JAKARTA – Fenomena calon kepala daerah tunggal di Lampung Timur ramai-ramai mendapat sorotan publik dengan menyebut kualitas demokrasi di Bumei Tuwah Bepadan menurun.
Spekulasi lain dari fenomena kotak kosong, disebut telah terjadi politik kompromi yang diduga dikendalikan pihak tertentu untuk melanggengkan kekuasaan.
Praktisi asal Lampung Timur Agus Effendi, menyebutkan bahwa putusan Mahkamah Konstitusi (MK) terkait perubahan ambang batas (threshold) syarat pencalonan kepala daerah, semestinya disambut dan dimanfaatkan dengan sebaik-baiknya oleh partai politik di parlemen maupun non-parlemen.
“Tidak sebaliknya, seperti sekarang di Lampung Timur dan daerah lain, terkesan ada yang mengendalikan.

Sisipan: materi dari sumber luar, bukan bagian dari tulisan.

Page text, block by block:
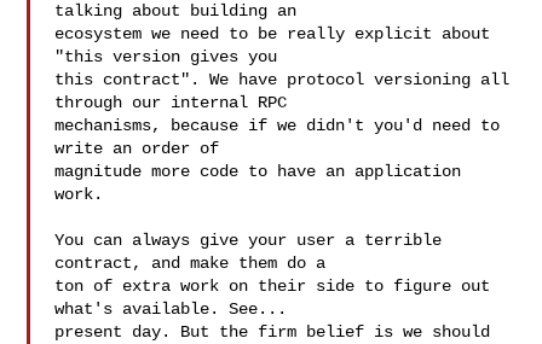
talking about building an
ecosystem we need to be really explicit about
"this version gives you
this contract". We have protocol versioning all
through our internal RPC
mechanisms, because if we didn't you'd need to
write an order of
magnitude more code to have an application
work.
You can always give your user a terrible
contract, and make them do a
ton of extra work on their side to figure out
what's available. See...
present day. But the firm belief is we should
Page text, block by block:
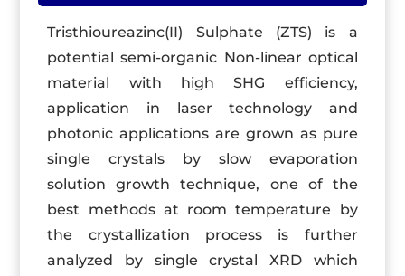
Tristhioureazinc(II) Sulphate (ZTS) is a
potential semi-organic Non-linear optical
material with high SHG efficiency,
application in laser technology and
photonic applications are grown as pure
single crystals by slow evaporation
solution growth technique, one of the
best methods at room temperature by
the crystallization process is further
analyzed by single crystal XRD which
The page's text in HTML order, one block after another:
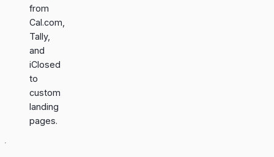
from
Cal.com,
Tally,
and
iClosed
to
custom
landing
pages.

Sehingga Parpol ramai-ramai mendukung satu pasang, bahkan kandidat petahana seperti Lampung Timur ditinggalkan, tak bisa mencalonkan diri karena semua parpol diborong,”tegas Agus Effendi, kepada Wawai News, Selasa 3 September 2024.
Mantan Aktivis HMI Lampung ini, mengatakan fenomena kotak kosong menjelang pemilihan kepala daerah bisa memantik masyarakat apatis menggunakan hak pilihnya, dan terhadap praktik suksesi kepemimpinan di daerah.

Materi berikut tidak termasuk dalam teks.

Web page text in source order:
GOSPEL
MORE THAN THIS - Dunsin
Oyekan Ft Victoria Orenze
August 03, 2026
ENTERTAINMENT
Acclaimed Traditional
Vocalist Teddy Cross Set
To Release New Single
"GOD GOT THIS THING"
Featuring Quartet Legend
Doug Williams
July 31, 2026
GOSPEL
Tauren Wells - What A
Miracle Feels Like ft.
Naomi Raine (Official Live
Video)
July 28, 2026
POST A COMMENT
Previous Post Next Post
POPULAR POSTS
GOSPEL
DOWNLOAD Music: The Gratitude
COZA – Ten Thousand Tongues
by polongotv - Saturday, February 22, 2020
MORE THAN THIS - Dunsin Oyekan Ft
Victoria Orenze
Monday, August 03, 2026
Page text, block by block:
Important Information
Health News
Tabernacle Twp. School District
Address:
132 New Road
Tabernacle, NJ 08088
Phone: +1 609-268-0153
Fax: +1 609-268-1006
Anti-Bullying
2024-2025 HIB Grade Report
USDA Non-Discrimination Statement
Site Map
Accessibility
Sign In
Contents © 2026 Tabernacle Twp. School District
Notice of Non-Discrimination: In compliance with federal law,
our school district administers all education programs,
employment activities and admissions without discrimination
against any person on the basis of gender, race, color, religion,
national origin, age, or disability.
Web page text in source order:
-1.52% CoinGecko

Menurut dia keputusan MK jelas telah membuka peluang mencegah adanya kandidat tunggal yakni melawan kotak kosong dengan memberikan opsi calon pemimpin lebih bervariasi bagi rakyat.
Tapi jika parpol tetap ramai-ramai mendukung satu kandidat, tentunya jangan salahkan rakyat jika berspekulasi liar akan fenomena tersebut.

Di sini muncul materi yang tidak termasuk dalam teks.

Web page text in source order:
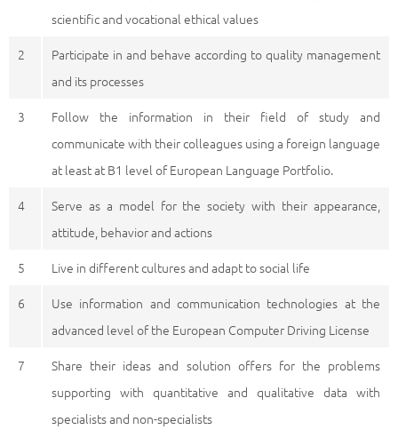
scientific and vocational ethical values
2
Participate in and behave according to quality management
and its processes
3
Follow the information in their field of study and
communicate with their colleagues using a foreign language
at least at B1 level of European Language Portfolio.
4
Serve as a model for the society with their appearance,
attitude, behavior and actions
5
Live in different cultures and adapt to social life
6
Use information and communication technologies at the
advanced level of the European Computer Driving License
7
Share their ideas and solution offers for the problems
supporting with quantitative and qualitative data with
specialists and non-specialists
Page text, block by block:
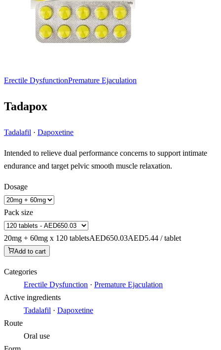
Erectile DysfunctionPremature Ejaculation
Tadapox
Tadalafil · Dapoxetine
Intended to relieve dual performance concerns to support intimate
endurance and target pelvic smooth muscle relaxation.
Dosage
Pack size
20mg + 60mg x 120 tabletsAED650.03AED5.44 / tablet
Add to cart
Categories
Erectile Dysfunction · Premature Ejaculation
Active ingredients
Tadalafil · Dapoxetine
Route
Oral use
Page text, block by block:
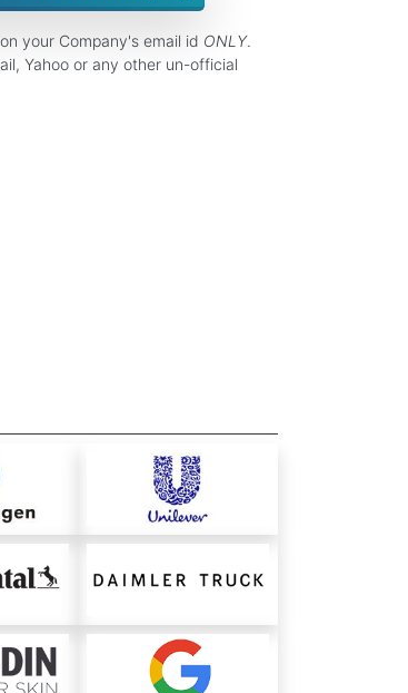
your Company's email id ONLY.
Yahoo or any other un-official
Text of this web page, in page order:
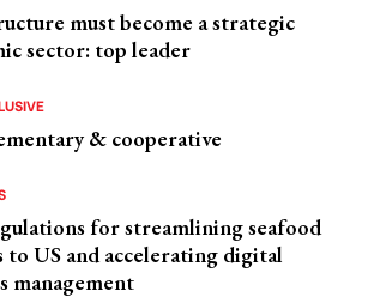
must become a strategic
sector: top leader
& cooperative
for streamlining seafood
to US and accelerating digital
management
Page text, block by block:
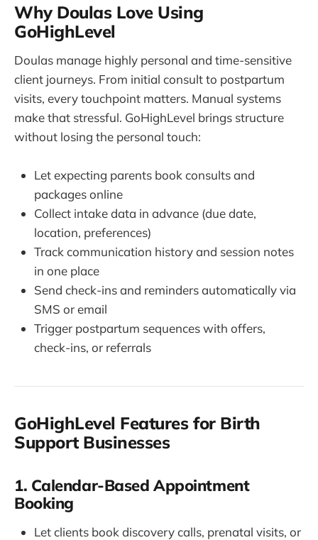
Why Doulas Love Using
GoHighLevel
Doulas manage highly personal and time-sensitive
client journeys. From initial consult to postpartum
visits, every touchpoint matters. Manual systems
make that stressful. GoHighLevel brings structure
without losing the personal touch:
Let expecting parents book consults and
packages online
Collect intake data in advance (due date,
location, preferences)
Track communication history and session notes
in one place
Send check-ins and reminders automatically via
SMS or email
Trigger postpartum sequences with offers,
check-ins, or referrals
GoHighLevel Features for Birth
Support Businesses
1. Calendar-Based Appointment
Booking
Let clients book discovery calls, prenatal visits, or
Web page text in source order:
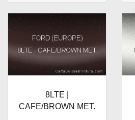
8LTE |
CAFE/BROWN MET.
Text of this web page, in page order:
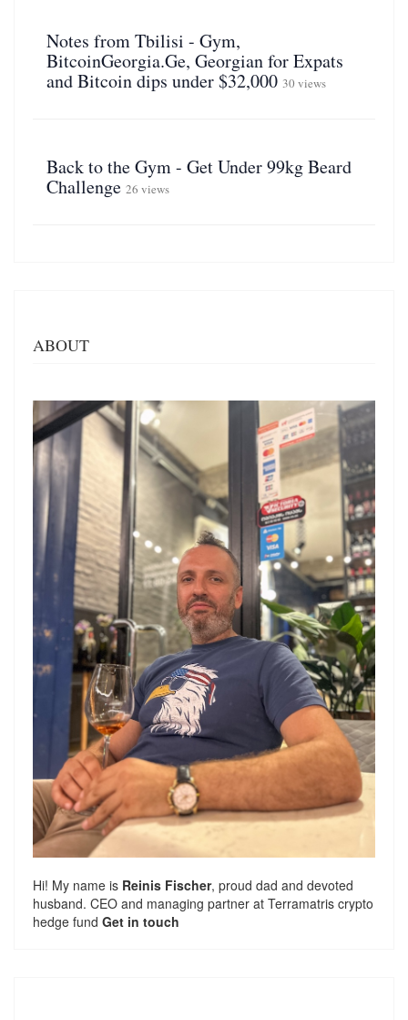
Notes from Tbilisi - Gym,
BitcoinGeorgia.Ge, Georgian for Expats
and Bitcoin dips under $32,000 30 views
Back to the Gym - Get Under 99kg Beard
Challenge 26 views
ABOUT
Hi! My name is Reinis Fischer, proud dad and devoted
husband. CEO and managing partner at Terramatris crypto
hedge fund Get in touch
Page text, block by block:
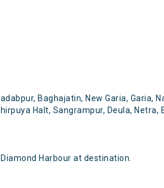
Baghajatin, New Garia, Garia,
Halt, Sangrampur, Deula, Netra,
Harbour at destination.
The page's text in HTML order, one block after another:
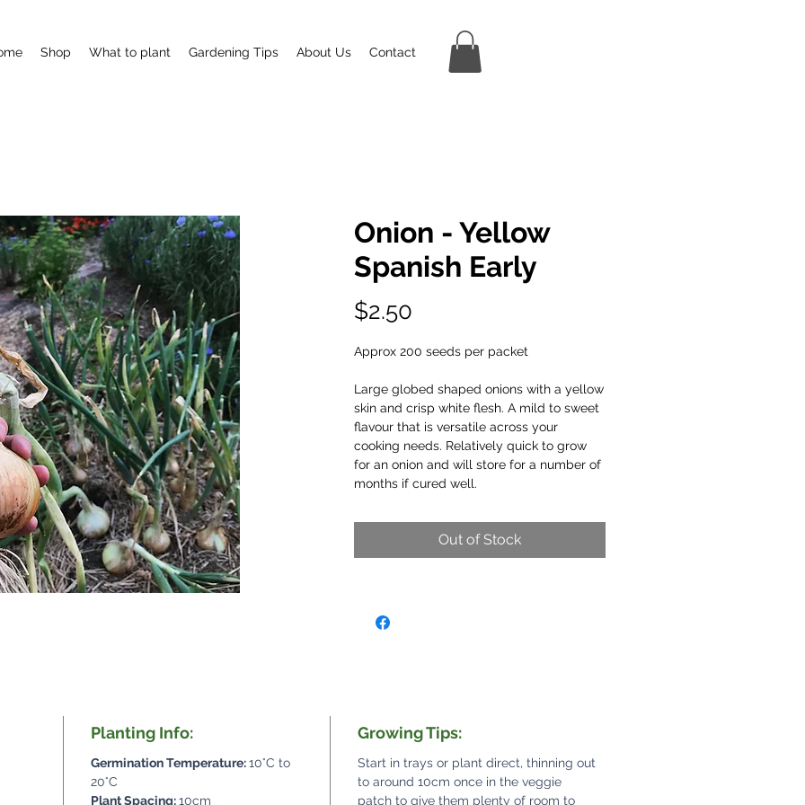
Shop What to plant Gardening Tips About Us Contact
Onion - Yellow
Spanish Early
$2.50
Approx 200 seeds per packet
Large globed shaped onions with a yellow
skin and crisp white flesh. A mild to sweet
flavour that is versatile across your
cooking needs. Relatively quick to grow
for an onion and will store for a number of
months if cured well.
Out of Stock
Planting Info:
Germination Temperature:10°C to
20°C
Plant Spacing:10cm
Growing Tips:
Start in trays or plant direct, thinning out
to around 10cm once in the veggie
patch to give them plenty of room to
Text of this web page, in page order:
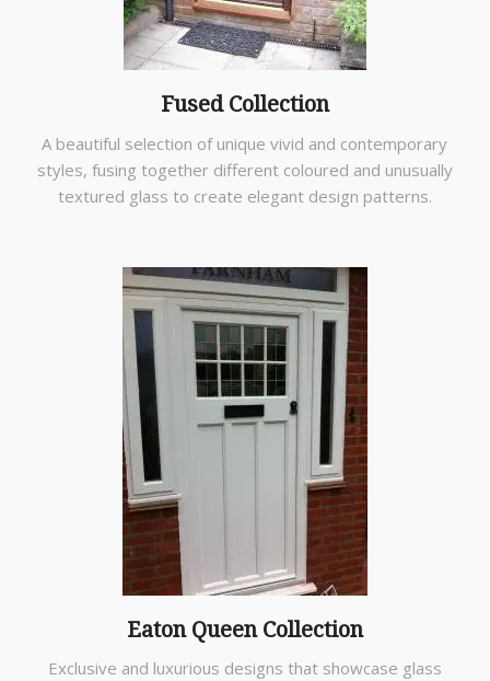
Fused Collection
A beautiful selection of unique vivid and contemporary
styles, fusing together different coloured and unusually
textured glass to create elegant design patterns.
Eaton Queen Collection
Exclusive and luxurious designs that showcase glass
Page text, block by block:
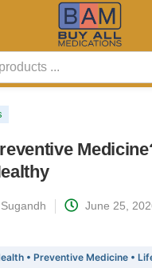
June 25,
• Preventive Medicine •
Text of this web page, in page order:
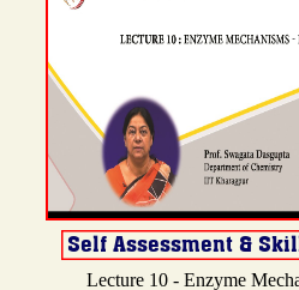
Lecture 10 - Enzyme
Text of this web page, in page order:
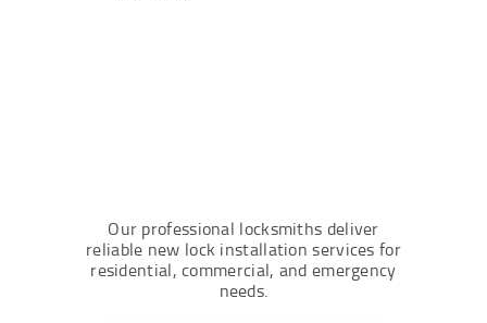
Our professional locksmiths deliver
reliable new lock installation services for
residential, commercial, and emergency
needs.
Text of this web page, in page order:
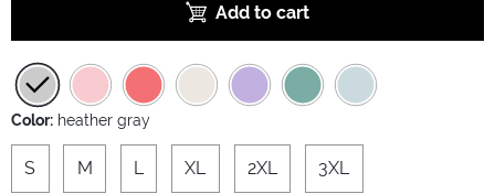
Add to cart
Color: heather gray
S M L XL 2XL 3XL

“Calon tunggal melawan kolom kosong ini menandakan kualitas demokrasi di Kabupaten Lampung Timur jauh di bawah daerah lain di Lampung yang memiliki kompetisi saat memilih pemimpin,” ujar Agus Effendi.
Ia menyebut, demokrasi di Lamtim saat ini berada di titik nadir. Situasi ini, merupakan dampak fenomena borong partai yang terjadi di Pilkada tahun ini.
“Partai diborong calon tertentu sehingga yang lain ingin mencalonkan tidak kebagian partai. Lamtim bersama dengan 43 daerah lain di Indonesia di pilkada 2024 hanya satu calon,” imbuhnya.
Ia mengungkapkan, harusnya partai-partai di Lampung Timur bisa mendengar aspirasi rakyat, seperti puluhan kiai meminta agar tidak terjadi kotak kosong, budayawan dan suara dari hampir mayoritas warga di Lampung Timur.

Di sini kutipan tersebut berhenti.